These are the key concepts you need to understand to accurately answer the question.

Rate Law
The rate law defines how the speed of a chemical reaction depends on the concentration of its reactants. In the exercise provided, the goal was to find the rate law for the decomposition of penicillin. The rate law expression often takes the form:

\[\text{Rate} = k [A]^n\]where:
  • \( k \) is the rate constant.
  • \([A]\) is the concentration of the reactant.

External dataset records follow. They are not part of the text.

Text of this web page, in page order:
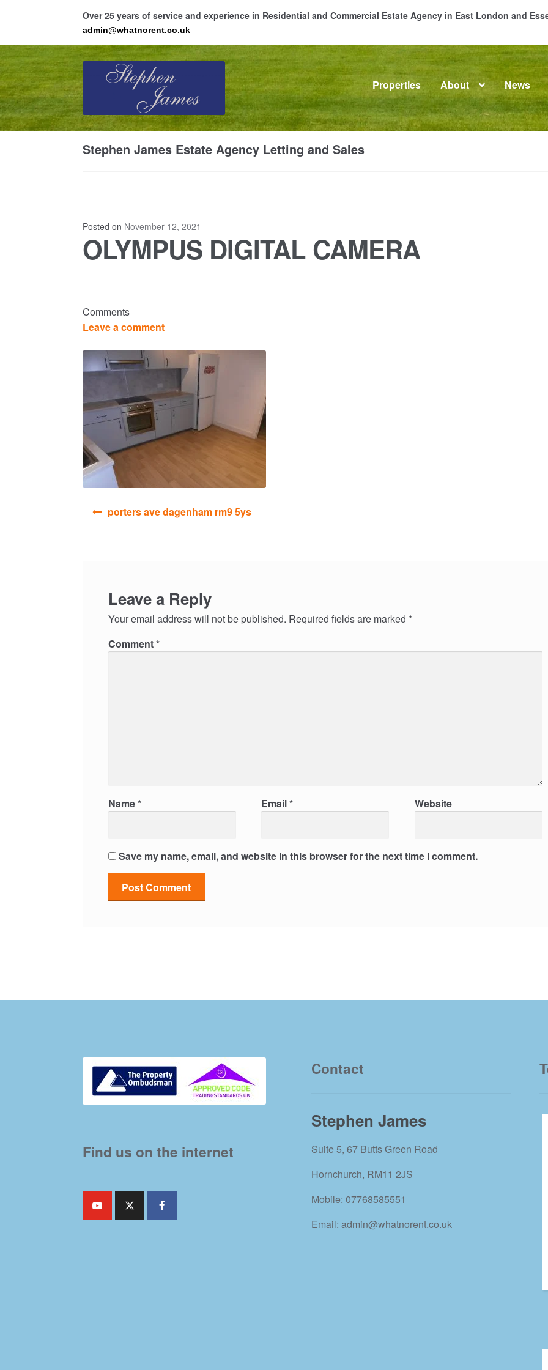
Over 25 years of service and experience in Residential and Commercial Estate Agency in East London and
admin@whatnorent.co.uk
Skip
navigation
Skip
content
Properties About News
HomeAboutCommercial Property Sales & Lettings in Havering
Residential SalesServices
Stephen James Estate Agency Letting and Sales
Posted on November 12, 2021
OLYMPUS DIGITAL CAMERA
Comments
Leave a comment
navigation
porters ave dagenham rm9 5ys
Leave a Reply
Your email address will not be published. Required fields are marked *
Comment*
Name* Email* Website
Save my name, email, and website in this browser for the next time I comment.
Find us on the internet
Contact
Stephen James
Suite 5, 67 Butts Green Road
Hornchurch, RM11 2JS
Mobile: 07768585551
Email: admin@whatnorent.co.uk

  • \( n \) is the reaction order.
The exercise aimed to deduce these variables through the analysis of provided data. By plotting various potential transformations of the data, one determines the relationship best describing how the concentration affects the reaction speed.
Reaction Order
The reaction order is an important aspect of the rate law and indicates how the concentration of a reactant affects the rate of reaction. In the given case of penicillin decomposition:
  • A zero-order reaction shows that the reaction rate is independent of the concentration of the reactant.

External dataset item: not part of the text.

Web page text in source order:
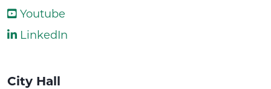
Youtube
LinkedIn
City Hall
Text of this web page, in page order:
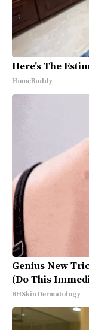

  • A first-order reaction shows that the reaction rate is directly proportional to the concentration of the reactant.
  • A second-order reaction indicates an exponential dependency; for example, doubling the concentration quadruples the rate.
Through plotting ln(activity) vs. time, it was found that the reaction is first-order, meaning the change in activity (or concentration) is logarithmically dependent on time.
Rate Constant
The rate constant \( k \) is a crucial component of the rate law. It mathematically defines the rate of reaction independent of reactant concentrations. For first-order reactions, it can be determined from the slope of the linear plot of ln(concentration) vs. time:

\[ \text{Rate constant} \ (k) = -\text{slope of the plot}\]In the penicillin decomposition case, once the reaction was identified as first-order, the rate constant was calculated as follows. If, for example, the slope of the ln(activity) vs. time plot was found to be \(-0.2\) weeks\(^{-1}\), then \(k\) is 0.2 weeks\(^{-1}\). This constant is crucial for predicting how fast the penicillin will decompose over time.
First-Order Reaction
A first-order reaction is characterized by the rate of the reaction being proportional to the concentration of one reactant. This is clearly exemplified in the penicillin study, where plotting ln(activity) vs. time yielded a straight line. This linear relationship:

\[\text{ln}[A]_t = -kt + \text{ln}[A]_0\]

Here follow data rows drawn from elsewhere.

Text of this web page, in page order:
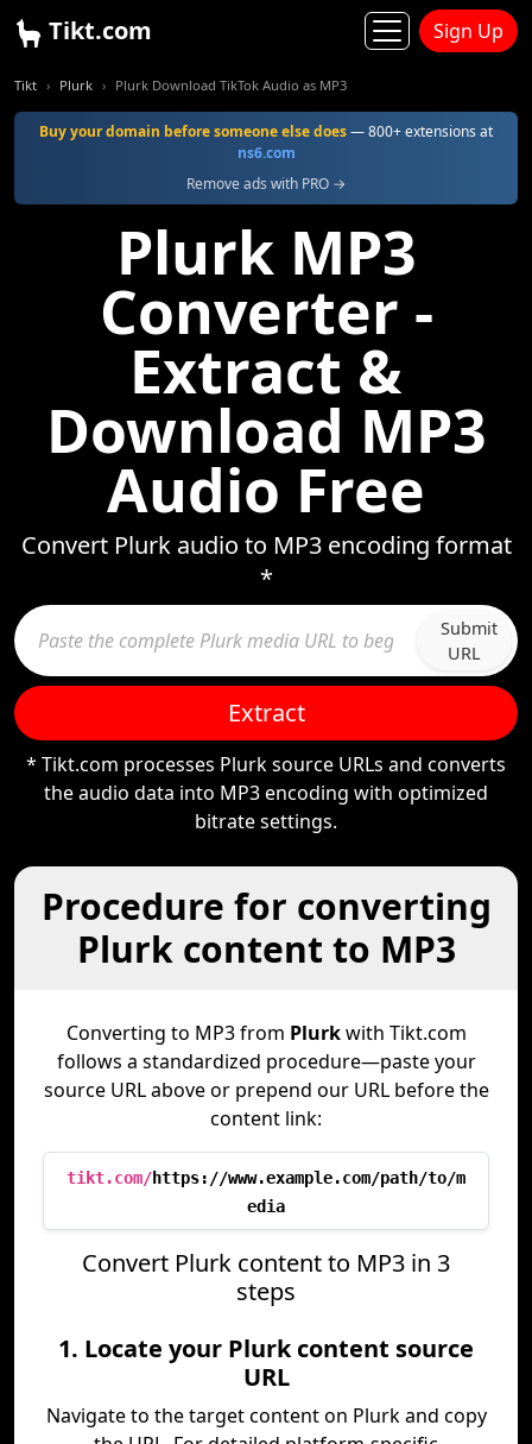
Tikt.com Sign Up
Tikt Plurk Plurk Download TikTok Audio as MP3
Buy your domain before someone else does— 800+ extensions at
ns6.com
Remove ads with PRO →
Plurk MP3
Converter -
Extract &
Download MP3
Audio Free
Convert Plurk audio to MP3 encoding format
*
Submit
URL
Extract
* Tikt.com processes Plurk source URLs and converts
the audio data into MP3 encoding with optimized
bitrate settings.
Procedure for converting
Plurk content to MP3
Converting to MP3 from Plurkwith Tikt.com
follows a standardized procedure—paste your
source URL above or prepend our URL before the
content link:
tikt.com/https://www.example.com/path/to/m
edia
Convert Plurk content to MP3 in 3
steps
1. Locate your Plurk content source
URL
Navigate to the target content on Plurk and copy

  • \( [A]_t \) is the concentration at time \( t \).
  • \( [A]_0 \) is the initial concentration.
This equation illustrates that as time (\( t \)) progresses, the logarithm of the concentration decreases linearly, defining a typical first-order kinetic behavior. Such knowledge helps in predicting the decay and managing the storage of sensitive compounds like penicillin.
Antibiotic Decomposition
Antibiotic decomposition is a key concern in medicine, especially with sensitive drugs like penicillin. Decomposition refers to the reduction in activity or potency of the antibiotic over time, often sped up by factors such as temperature or incorrect storage conditions. The exercise focused on determining the rate at which penicillin decomposes at a specific pH level and temperature.
  • Understanding the decomposition kinetics helps in predicting the shelf life of the drug.
  • Ensures proper dosing of effective antibiotics in clinical settings.
  • Gives insights into manufacturing and distribution conditions to maintain drug efficacy.
This knowledge is especially critical for life-saving drugs that must retain their potency to prevent and treat infections efficiently.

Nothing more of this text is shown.